Although the data below contains pictures, output only the lines between those holding "Where would you" and "COURSE OBJECTIVES", inclusive, exactly and without those pictures.

___ Supplied data

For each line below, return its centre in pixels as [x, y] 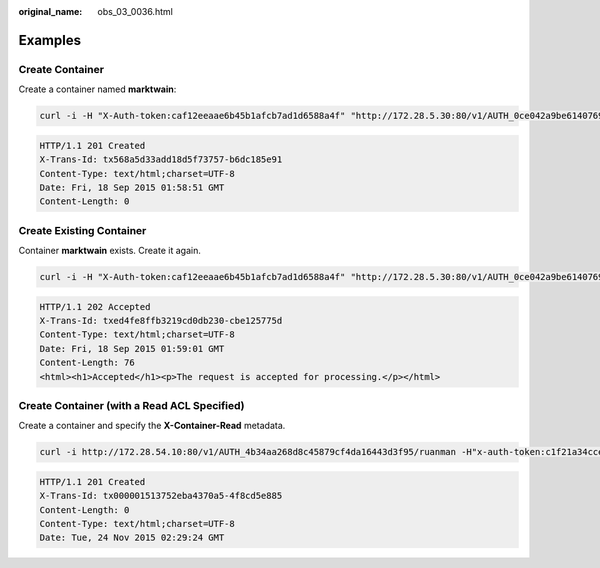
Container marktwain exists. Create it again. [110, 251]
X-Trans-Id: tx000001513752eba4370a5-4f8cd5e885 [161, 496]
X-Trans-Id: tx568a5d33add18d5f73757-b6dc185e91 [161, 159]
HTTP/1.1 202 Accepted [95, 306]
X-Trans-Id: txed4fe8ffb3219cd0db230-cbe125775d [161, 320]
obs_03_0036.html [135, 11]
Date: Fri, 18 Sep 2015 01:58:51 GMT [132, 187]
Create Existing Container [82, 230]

______
___ Supplied data

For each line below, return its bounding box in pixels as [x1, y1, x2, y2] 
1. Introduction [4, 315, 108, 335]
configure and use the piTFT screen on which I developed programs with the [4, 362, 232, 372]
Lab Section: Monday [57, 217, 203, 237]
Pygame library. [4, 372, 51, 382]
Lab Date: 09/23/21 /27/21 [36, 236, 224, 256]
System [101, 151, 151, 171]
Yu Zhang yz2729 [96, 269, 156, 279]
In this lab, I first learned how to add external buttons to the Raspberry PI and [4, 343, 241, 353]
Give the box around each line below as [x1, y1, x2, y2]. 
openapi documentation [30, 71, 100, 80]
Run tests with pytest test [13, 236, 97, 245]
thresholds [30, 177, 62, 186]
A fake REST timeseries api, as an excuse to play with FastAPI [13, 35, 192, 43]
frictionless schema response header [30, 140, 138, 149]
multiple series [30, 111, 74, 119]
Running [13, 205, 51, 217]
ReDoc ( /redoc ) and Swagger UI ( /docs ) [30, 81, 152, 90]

______
___ Supplied data

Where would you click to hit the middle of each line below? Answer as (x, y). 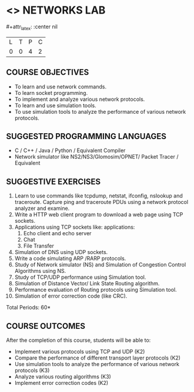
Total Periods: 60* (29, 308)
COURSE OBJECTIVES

______

→ **Expected answer**:
Where would you click to hit the middle of each line below? Answer as (x, y). 
Total Periods: 60* (29, 308)
COURSE OBJECTIVES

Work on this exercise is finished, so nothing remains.